After leaving the NHS in December, Professor Joe McDonald still has the health service on his mind as he looks to implement his own tech vision.

I left the NHS in December and gleefully bade farewell to some of  the appalling staff side software that doctors and nurses have to use, or so I thought. A few days later I got a call from a friend in general practice to ask if could help out with the start of Newcastle’s now extremely successful vaccination programme. How could I refuse? All I had to do was three modules of training on the NHS Online Learning Management System (OLMS). My blood ran cold, I thought I had escaped the truly god-awful user interface of OLMS that is ubiquitous in the NHS.

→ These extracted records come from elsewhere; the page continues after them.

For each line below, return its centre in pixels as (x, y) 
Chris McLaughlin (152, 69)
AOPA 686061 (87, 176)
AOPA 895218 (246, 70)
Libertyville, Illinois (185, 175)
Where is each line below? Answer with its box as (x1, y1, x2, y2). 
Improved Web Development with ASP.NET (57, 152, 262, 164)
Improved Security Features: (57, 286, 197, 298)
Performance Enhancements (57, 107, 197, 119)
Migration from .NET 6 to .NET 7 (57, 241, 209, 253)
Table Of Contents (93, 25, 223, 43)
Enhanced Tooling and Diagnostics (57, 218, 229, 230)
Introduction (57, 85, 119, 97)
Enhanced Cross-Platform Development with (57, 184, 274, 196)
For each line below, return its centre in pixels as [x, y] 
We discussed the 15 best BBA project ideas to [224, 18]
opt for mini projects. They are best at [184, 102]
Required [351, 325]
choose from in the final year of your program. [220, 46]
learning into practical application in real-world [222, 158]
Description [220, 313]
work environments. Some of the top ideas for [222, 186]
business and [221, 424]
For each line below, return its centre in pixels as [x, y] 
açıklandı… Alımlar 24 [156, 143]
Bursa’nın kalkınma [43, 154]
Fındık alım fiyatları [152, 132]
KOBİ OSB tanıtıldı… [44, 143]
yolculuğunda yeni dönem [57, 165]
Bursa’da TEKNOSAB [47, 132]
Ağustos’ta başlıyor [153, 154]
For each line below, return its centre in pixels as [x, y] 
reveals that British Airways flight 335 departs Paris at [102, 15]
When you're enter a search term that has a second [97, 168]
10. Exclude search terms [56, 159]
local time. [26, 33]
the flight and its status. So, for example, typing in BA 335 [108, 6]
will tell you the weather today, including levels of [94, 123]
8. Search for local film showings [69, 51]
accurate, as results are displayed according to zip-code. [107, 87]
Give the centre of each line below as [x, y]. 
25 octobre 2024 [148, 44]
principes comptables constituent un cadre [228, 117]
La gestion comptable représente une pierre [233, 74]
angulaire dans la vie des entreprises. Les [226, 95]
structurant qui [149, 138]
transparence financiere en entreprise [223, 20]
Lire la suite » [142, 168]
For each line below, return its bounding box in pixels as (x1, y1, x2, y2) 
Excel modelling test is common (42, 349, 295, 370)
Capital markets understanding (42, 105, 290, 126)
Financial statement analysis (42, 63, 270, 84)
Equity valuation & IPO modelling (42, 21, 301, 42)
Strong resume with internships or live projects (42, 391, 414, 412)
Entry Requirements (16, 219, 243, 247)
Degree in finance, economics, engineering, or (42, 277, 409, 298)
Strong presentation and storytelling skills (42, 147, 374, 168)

I logged in to the mother of all UX nightmares and eventually found the required training modules and slogged my way through them, screen-shotting my end of module test results, in case the system decided to forget me or crash or have some down-time, so that I would be able to prove to the vaccination team that I knew to put the pointy end in the patient without having to repeat the experience.

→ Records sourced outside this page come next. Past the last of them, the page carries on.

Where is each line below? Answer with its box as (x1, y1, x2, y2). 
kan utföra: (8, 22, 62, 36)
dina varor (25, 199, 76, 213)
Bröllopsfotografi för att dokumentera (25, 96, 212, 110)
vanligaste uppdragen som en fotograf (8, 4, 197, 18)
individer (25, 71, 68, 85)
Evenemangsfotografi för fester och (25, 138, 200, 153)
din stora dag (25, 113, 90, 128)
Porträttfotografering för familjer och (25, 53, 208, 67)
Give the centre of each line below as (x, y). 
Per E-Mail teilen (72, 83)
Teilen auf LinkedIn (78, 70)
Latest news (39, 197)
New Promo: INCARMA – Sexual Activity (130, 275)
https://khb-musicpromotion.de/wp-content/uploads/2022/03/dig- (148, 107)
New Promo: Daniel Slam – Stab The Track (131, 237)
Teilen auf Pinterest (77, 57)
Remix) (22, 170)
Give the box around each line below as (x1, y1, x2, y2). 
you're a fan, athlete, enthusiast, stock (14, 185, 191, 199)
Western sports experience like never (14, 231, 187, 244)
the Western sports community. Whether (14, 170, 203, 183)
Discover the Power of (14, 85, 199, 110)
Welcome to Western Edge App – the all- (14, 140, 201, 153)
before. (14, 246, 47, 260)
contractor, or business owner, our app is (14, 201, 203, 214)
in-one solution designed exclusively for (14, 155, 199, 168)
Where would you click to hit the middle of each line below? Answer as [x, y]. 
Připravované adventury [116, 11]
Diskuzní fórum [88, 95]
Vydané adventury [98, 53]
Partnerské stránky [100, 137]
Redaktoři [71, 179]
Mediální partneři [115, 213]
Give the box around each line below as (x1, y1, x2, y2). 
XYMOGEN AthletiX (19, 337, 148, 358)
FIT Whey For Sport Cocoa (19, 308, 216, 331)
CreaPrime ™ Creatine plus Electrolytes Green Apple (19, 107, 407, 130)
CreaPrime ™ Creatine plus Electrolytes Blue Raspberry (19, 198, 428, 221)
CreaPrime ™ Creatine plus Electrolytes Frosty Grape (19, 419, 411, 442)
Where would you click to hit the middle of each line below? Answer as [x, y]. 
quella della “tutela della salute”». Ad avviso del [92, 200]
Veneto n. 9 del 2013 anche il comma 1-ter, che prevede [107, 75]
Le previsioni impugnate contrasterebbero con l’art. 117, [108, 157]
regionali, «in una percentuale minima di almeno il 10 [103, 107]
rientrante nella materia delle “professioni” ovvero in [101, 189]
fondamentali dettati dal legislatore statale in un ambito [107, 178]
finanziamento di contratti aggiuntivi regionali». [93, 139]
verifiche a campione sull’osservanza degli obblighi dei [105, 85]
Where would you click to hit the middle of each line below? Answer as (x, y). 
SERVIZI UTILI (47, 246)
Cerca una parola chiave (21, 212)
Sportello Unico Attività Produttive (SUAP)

Soon I had my first shift at the Vaccination Centre at Newcastle Racecourse. It was a joyous experience, many of the volunteers were recently retired and many known to me, it was a school reunion but with years of experience and a steely purpose. Within days we were a well-oiled, silver-haired  vaccinating machine.

We vaccinated everything the GP record put in front of us, we found extra doses in every vial and if we had anything left at the end of the day we pulled people in off the street to make sure not a drop was wasted. This is what happens when you in-source a healthcare problem to the NHS and give NHS people the resource to get the job done. Yes, I am looking at you, Test and Trace.

Open source revolution 

At the same time as my nasty, and I hope final, encounter with OLMS, I got a call from Kevin Monk, CEO of SARD JV, the small company who provided appraisal software for myself, a rare example of usable back office software for NHS staff with instant online support, so he had my attention. No, I am not on commission.

“Would you like to help us with  an open-source revolution in NHS software?”

“Errrrr, no thanks Kevin. The NHS isn’t interested, there’s a cosy duoply in primary care and we’re signing long contracts for American EPRs in secondary care. We lost that war largely without firing a shot  and we are cementing  in our proprietary foundations. Covid-19 made it even worse, the NHS is now fully addicted to Microsoft Teams.”

“But, Joe, you preach the gospel of a modular, cultivational approach to health tech espoused by Prof Margunn Aanestad? You applied those principles successfully in The Great North Care Record, right?. OK, the game may be over in the EPR market what about all the misery caused by staff side software, that wastes NHS time and money too.”

Of course he’s right, the EPR is just one of many systems deployed in an NHS trust and I have been obsessed with them to the exclusion of all the other systems. This is a genius idea! What if you could get the NHS to move to an open platform, cultivational, modular approach on the staff side of the NHS, by sneaking around the back of the expensive monolithic EPR with a SUS [System usability scale] score of 52, rather than a full frontal assault on well-dug in and treasured deployments upon which a generation of CIOs and CCIO’s have bet the farm. A bit like the closing scene of Independence Day when Jeff Goldblum and Will Smith infect the alien invaders’ mother ship with a viral payload that spreads and saves the earth.

Eventually it might even enable EPRs to be interoperable and modular. A radical idea but one worthy of a trial I think. Like the vaccination campaign, in-source NHS IT, starting with staff side software.

The grand plan

But how? Well, Kevin and I are both fans of Matt Hancock’s 2018 tech vision, and his reiterated desire at Rewired recently to separate data and applications shows an understanding of these issues which we are unlikely to see again in a secretary of state for a very long time, if ever. So we need to act now and somewhat impertinently, we have taken taken it upon ourselves to write a Tech Vision Execution Plan. You can read it here.

Central to that plan though is the creation of a company, Public Money Public Code Limited (or CIC, or co-op or whatever), to develop staff-side systems that are designed to be modular and interoperable.

Having watched the NHS try to procure its way to modern interoperable health tech fruitlessly for the last 15 years, it’s time to try something else. For too long the NHS has turned up at the dogfight of the health tech market without a dog. We need a dog in the fight. In cognitive behaviour therapy we say “if you always do what you’ve always done, you’ll always get what you’ve always got”. With the news that NHSX is to be absorbed into the new transformational wing of the NHS alphabet surely now is the time to do something genuinely different.

When George Osbourne gave me £4million, as part of his Connected Health Cities initiative, we built The Great North Care Record which was used nearly a quarter of a million times last month.

If Matt Hancock gives me £5 million we will deliver Public Money Public Code Limited and show how to execute his Tech Vision. Not just in terms of code but also all the other periodic table of essential elements required to breed success, the culture, the community, the soft stuff that made Great North Care Record a success.

As we say in the North East, “Shy bairns get Nowt.”

Declaration of interest: Joe McDonald has done some paid consultancy for SARD JV but his and Kevin Monk’s work on the Tech Vision Execution plan is unpaid and there is currently no budget identified for a tech vision execution plan.